United States District Court, N.D. Mississippi, Greenville Division
Feb 2, 2024
4:22-CV-79-DMB-DAS (N.D. Miss. Feb. 2, 2024)

Opinion

4:22-CV-79-DMB-DAS

02-02-2024

ROBERT WILLIAMS PLAINTIFF v. ALLSTATE INDEMNITY COMPANY DEFENDANT


ORDER

DEBRA M. BROWN UNITED STATES DISTRICT JUDGE

Robert Williams sued Allstate Indemnity Company after Allstate denied his insurance claim for fire damage to his rental property. Allstate moves for summary judgment on Williams' remaining claims for breach of contract and bath faith. Because Williams has not shown his rental property was occupied ninety days prior to the fire, summary judgment will be granted.

I

Procedural History

On March 7, 2022, Robert Williams filed a complaint in the Circuit Court of Leflore County, Mississippi, against Allstate Indemnity Company, alleging claims for breach of contract, bad faith breach of contract, and negligent infliction of emotional distress following Allstate's denial of his fire damage claim. Doc. #2 at PageID 19, 24-26. Asserting diversity jurisdiction, Allstate removed the case to the United States District Court for the Northern District of Mississippi on May 26, 2022. Doc. #1.

Williams “prays for ... tortious economic and non-economic damages, past, present and future emotional and physical pain and suffering, past, present and future medical bills, contractual and extra-contractual damages, Veasley damages, punitive or exemplary damages, and/or other economic losses ... together with pre-judgment and post-judgment interest, with all attorneys' fees and costs ..” Doc. #2 at PageID 26.

One week later, Allstate moved to dismiss the bad faith and negligent infliction of emotional distress claims. Doc. #3. On November 28, 2022, the Court granted the motion to the extent it sought dismissal of the negligent infliction of emotional distress claim and permitted Williams fourteen days to seek leave to amend his complaint. Doc. #16 at 8. When Williams did not seek leave to amend, the Court dismissed with prejudice his negligent infliction of emotional distress claim. Doc. #19.
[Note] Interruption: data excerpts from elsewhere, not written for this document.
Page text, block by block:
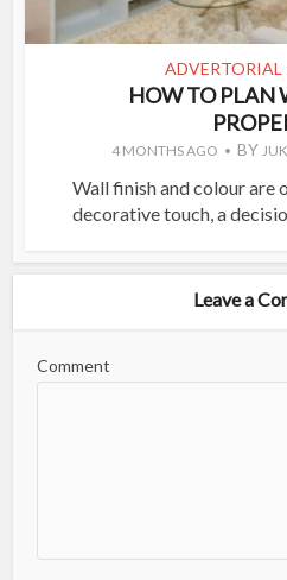
ADVERTORIAL
HOW TO PLAN
4 MONTHS AGO BY
Wall finish and colour are
decorative touch, a
Leave a
Comment
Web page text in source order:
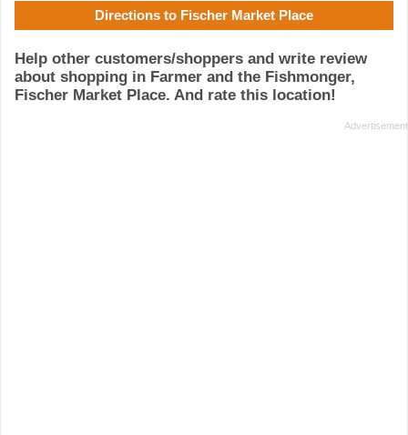
Directions to Fischer Market Place
Help other customers/shoppers and write review
about shopping in Farmer and the Fishmonger,
Fischer Market Place. And rate this location!
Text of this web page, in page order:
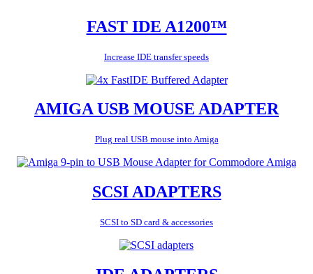
FAST IDE A1200™
Increase IDE transfer speeds
AMIGA USB MOUSE ADAPTER
Plug real USB mouse into Amiga
SCSI ADAPTERS
SCSI to SD card & accessories
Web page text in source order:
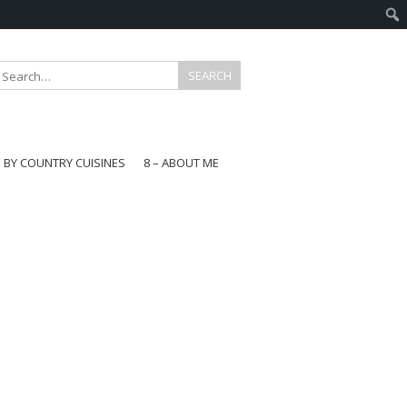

On October 11, 2023, Allstate filed a motion for summary judgment or, alternatively, partial summary judgment. Doc. #48. The motion is fully briefed. Docs. #49, #55, #62.
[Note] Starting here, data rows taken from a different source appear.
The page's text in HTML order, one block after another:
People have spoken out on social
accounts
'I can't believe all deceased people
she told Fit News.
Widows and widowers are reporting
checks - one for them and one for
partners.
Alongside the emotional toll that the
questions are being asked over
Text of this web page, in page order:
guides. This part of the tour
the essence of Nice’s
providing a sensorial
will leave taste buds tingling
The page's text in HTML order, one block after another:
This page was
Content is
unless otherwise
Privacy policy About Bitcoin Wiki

Both parties requested and received two extensions. Docs. #53, #56, #58, #60.

In violation of Local Rule 7(b)(5), Williams did not separately file a response and memorandum brief-he filed one document consisting of both. Doc. #55.

II

Standard

A court may enter summary judgment if “there is no genuine dispute as to any material fact and the movant is entitled to judgment as a matter of law.” Fed.R.Civ.P. 56(a). “An issue is genuine if the evidence is such that a reasonable factfinder could return a verdict for the nonmoving party.” Jones v. United States, 936 F.3d 318, 321 (5th Cir. 2019) (cleaned up).
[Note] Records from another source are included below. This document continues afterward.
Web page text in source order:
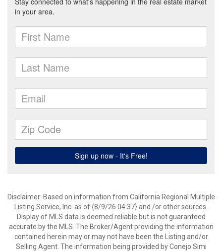
Disclaimer: Based on information from California Regional Multiple
Listing Service, Inc. as of {8/9/26 04:37} and /or other sources.
Display of MLS data is deemed reliable but is not guaranteed
accurate by the MLS. The Broker/Agent providing the information
contained herein may or may not have been the Listing and/or
Selling Agent. The information being provided by Conejo Simi
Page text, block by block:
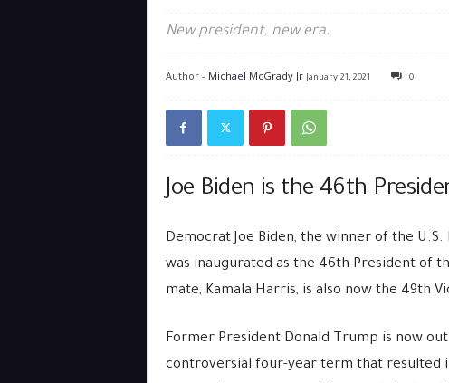
New president, new era.
Author - Michael McGrady Jr January 21, 2021 0
Joe Biden is the 46th
Democrat Joe Biden, the winner of the
was inaugurated as the 46th President of
mate, Kamala Harris, is also now the 49th
Former President Donald Trump is now
controversial four-year term that resulted

The “party seeking summary judgment always bears the initial responsibility of demonstrating the absence of a genuine issue of material fact.” Id. (alterations omitted). When the movant would not bear the burden of persuasion at trial, he may satisfy his initial summary judgment burden “by pointing out that the record contains no support for the non-moving party's claim.” Wease v. Ocwen Loan Servicing, LLC, 915 F.3d 987, 997 (5th Cir. 2019) (citation omitted). If the moving party satisfies his initial burden, the nonmovant “must go beyond the pleadings and designate specific facts showing that there is a genuine issue for trial.” Jones, 936 F.3d at 321 (alteration and internal quotation marks omitted). “[S]ummary judgment is appropriate unless a plaintiff can produce significant evidence demonstrating the existence of a genuine fact issue.” Johnson v. Diversicare Afton Oaks LLC, 597 F.3d 673, 676 (5th Cir. 2010) (cleaned up) (emphasis in original). “A court must resolve all reasonable doubts and draw all reasonable inferences in the light most favorable to the nonmovant.” Sanchez v. Young Cnty., 956 F.3d 785, 791 (5th Cir. 2020).

III

Factual Background

In 2009, Robert Williams allowed Maria Purnell's three daughters-Erika, Brianna, and Shakevia-to live in a house on his property at 602 Henderson Street in Greenwood, Mississippi (“Property”). Doc. #48-2 at 51-52; Doc. #48-5 at 15-16. They agreed the daughters would move out after the youngest daughter Shakevia graduated high school. Doc. #48-2 at 52. According to all three Purnell daughters, they were no longer living in the house by the time Shakevia graduated high school in May of 2019. Doc. #48-7 at 42; Doc. #48-8 at 12; Doc. #48-6 at 26.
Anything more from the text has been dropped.